The estimated genome size (Ge) was calculated using two methods described by Yu et al.[10]. Briefly, the average marker interval(s) was calculated by dividing the total length of each linkage group by the number of intervals. Genome estimation size 1 (Ge1) was calculated by adding 2 s to the length of each linkage group[41]. Genome estimation size 2 (Ge2) was determined by taking the total length of the linkage groups multiplied by the factor (m + 1)/(m − 1), where m is the number of loci on each linkage group[42]. The average of the two estimated genome sizes was the final estimated genome size. The observed genome length was the summed length of all linkage groups. The map coverage was calculated by observed genome length/the estimated genome size.

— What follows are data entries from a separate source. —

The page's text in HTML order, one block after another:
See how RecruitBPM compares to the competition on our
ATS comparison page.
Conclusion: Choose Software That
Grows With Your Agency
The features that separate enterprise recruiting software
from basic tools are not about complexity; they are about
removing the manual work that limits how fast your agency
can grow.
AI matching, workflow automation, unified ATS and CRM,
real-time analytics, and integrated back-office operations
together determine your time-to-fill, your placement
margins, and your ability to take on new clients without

The method used to estimate the ratio of female/male recombination rate has been previously described[10]. Briefly, the common informative markers between the female and male maps were extracted. The map length for each linkage group containing the common markers was calculated separately. Sex differences were represented by the female map length divided by male marker length between the common markers.

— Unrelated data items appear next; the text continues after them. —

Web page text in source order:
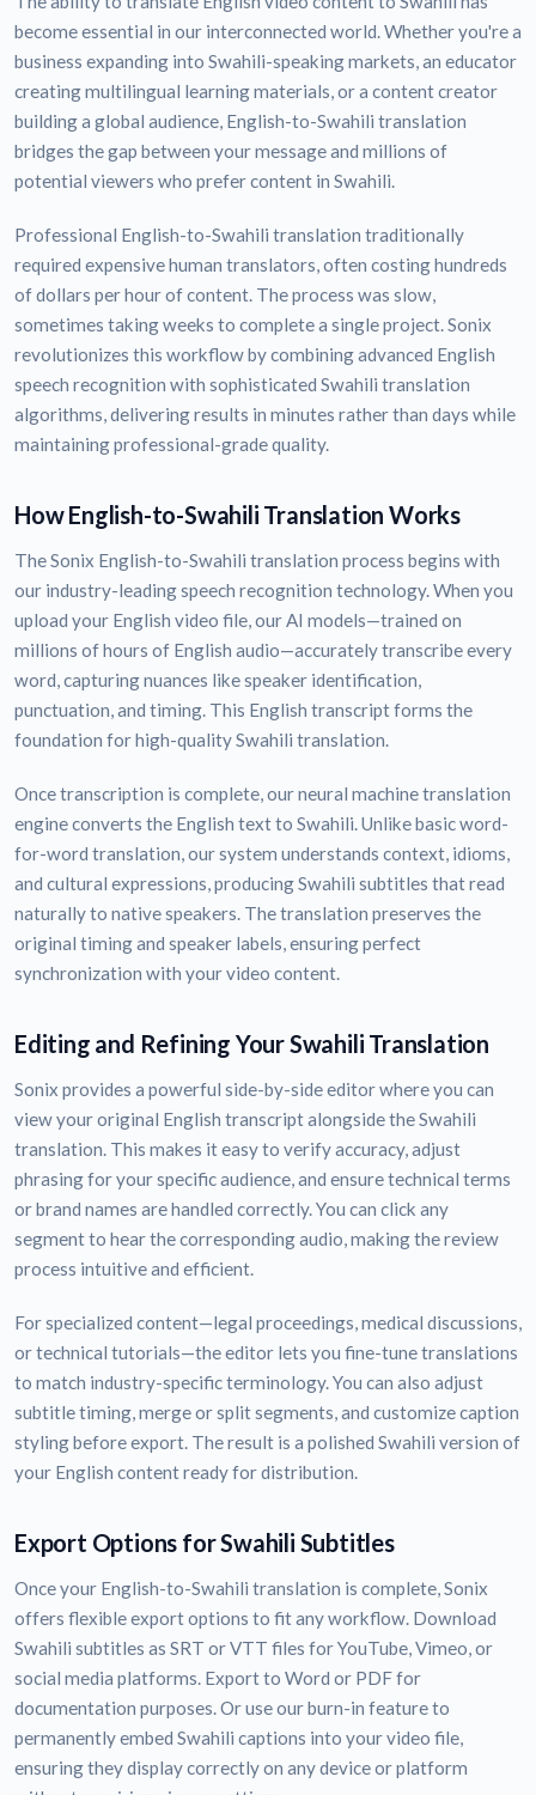
become essential in our interconnected world. Whether you're a
business expanding into Swahili-speaking markets, an educator
creating multilingual learning materials, or a content creator
building a global audience, English-to-Swahili translation
bridges the gap between your message and millions of
potential viewers who prefer content in Swahili.
Professional English-to-Swahili translation traditionally
required expensive human translators, often costing hundreds
of dollars per hour of content. The process was slow,
sometimes taking weeks to complete a single project. Sonix
revolutionizes this workflow by combining advanced English
speech recognition with sophisticated Swahili translation
algorithms, delivering results in minutes rather than days while
maintaining professional-grade quality.
How English-to-Swahili Translation Works
The Sonix English-to-Swahili translation process begins with
our industry-leading speech recognition technology. When you
upload your English video file, our AI models—trained on
millions of hours of English audio—accurately transcribe every
word, capturing nuances like speaker identification,
punctuation, and timing. This English transcript forms the
foundation for high-quality Swahili translation.
Once transcription is complete, our neural machine translation
engine converts the English text to Swahili. Unlike basic word-
for-word translation, our system understands context, idioms,
and cultural expressions, producing Swahili subtitles that read
naturally to native speakers. The translation preserves the
original timing and speaker labels, ensuring perfect
synchronization with your video content.
Editing and Refining Your Swahili Translation
Sonix provides a powerful side-by-side editor where you can
view your original English transcript alongside the Swahili
translation. This makes it easy to verify accuracy, adjust
phrasing for your specific audience, and ensure technical terms
or brand names are handled correctly. You can click any
segment to hear the corresponding audio, making the review
process intuitive and efficient.
For specialized content—legal proceedings, medical discussions,
or technical tutorials—the editor lets you fine-tune translations
to match industry-specific terminology. You can also adjust
subtitle timing, merge or split segments, and customize caption
styling before export. The result is a polished Swahili version of
your English content ready for distribution.
Export Options for Swahili Subtitles
Once your English-to-Swahili translation is complete, Sonix
offers flexible export options to fit any workflow. Download
Swahili subtitles as SRT or VTT files for YouTube, Vimeo, or
social media platforms. Export to Word or PDF for
documentation purposes. Or use our burn-in feature to
permanently embed Swahili captions into your video file,
ensuring they display correctly on any device or platform

Integration of linkage map, genomic scaffolds/contigs and transcriptome unigenes

The reference transcriptome was de novo assembled using the raw reads from our previous work[1, 5, 43]. The clean reads were assembled by Trinity as described previously[44], followed by TIGR Gene Indices clustering tools (TGICL)[45]. The longest assembled sequences were referred to as contigs. The reads were then mapped back to contigs with paired-end reads to detect contigs from the same transcript and the distances between these contigs. Finally, sequences were obtained that lacked Ns (reads with ambiguous bases N) and could not be extended on either end [30]. Such sequences were defined as unigenes. The unigenes were annotated via public databases by BlastX via an E-value cut-off of 1.0 × 10−5. Public databases used in this study included the GenBank nr database hosted by NCBI (http://www.ncbi.nlm.nih.gov/), the Swiss-Prot database (http://web.expasy.org/docs/swiss-prot_guideline.html), the Kyoto Encyclopedia of Genes and Genomes (KEGG) and the Clusters of Orthologous Groups (COG) (http://www.ncbi.nlm.nih.gov/COG/).

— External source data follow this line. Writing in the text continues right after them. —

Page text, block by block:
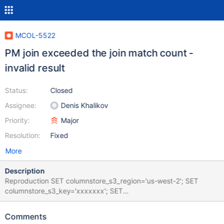
MCOL-5522
PM join exceeded the join match count -
invalid result
Status:
Assignee:
Priority:
Resolution:
Closed
Denis Khalikov
Major
Fixed
More
Description
Reproduction SET columnstore_s3_region='us-west-2'; SET
columnstore_s3_key='xxxxxxx'; SET
columnstore_s3_secret='xxxxxxxxf'; DATABASE="test" mariadb
mariadb $DATABASE -e "CREATE TABLE IF NOT EXISTS lu_proc (
Comments
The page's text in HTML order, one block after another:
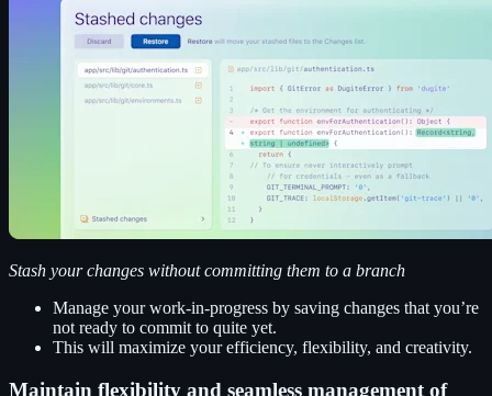
Stash your changes without committing them to a branch
Manage your work-in-progress by saving changes that you’re
not ready to commit to quite yet.
This will maximize your efficiency, flexibility, and creativity.
Maintain flexibility and seamless management of
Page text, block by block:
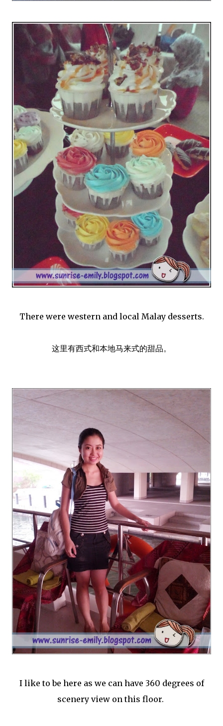
There were western and local Malay desserts.
这里有西式和本地马来式的甜品。
I like to be here as we can have 360 degrees of
scenery view on this floor.
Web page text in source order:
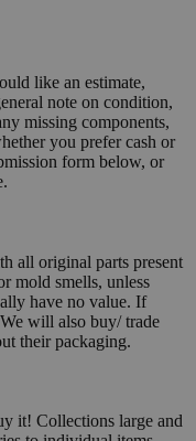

An integration map was constructed by integrating the linkage map markers, transcriptome unigenes and genomic scaffolds/contigs mainly via BLAT and the Circos tool[46]. Before BLAT analyzing, the software Repeat-Masker was run to mask homologous repeats in order to increase the accuracy of alignment[28]. In a brief statement, the three sets of data were integrated when the sequence could be aligned to each other via BLAT analysis. The outer ring of the integration map represents the physical distance of each linkage group, which was the sum of the length of the genomic scaffold/contig sequence alignment to the linkage group via BLAT analysis with the default parameters (minMatch 2, minScore 30, minIdentity 90, maxGap 2). The intermediate ring represents the alignment relation between markers and the scaffold/contig sequences. If the two ends of a marker matched different scaffold/contig sequences, then this marker was linked to the two scaffold/contig sequences. The inner ring represents the alignment relation between transcriptome unigene and the scaffold/contig sequences, and calculates the number of unigenes per kb of scaffold/contig sequence.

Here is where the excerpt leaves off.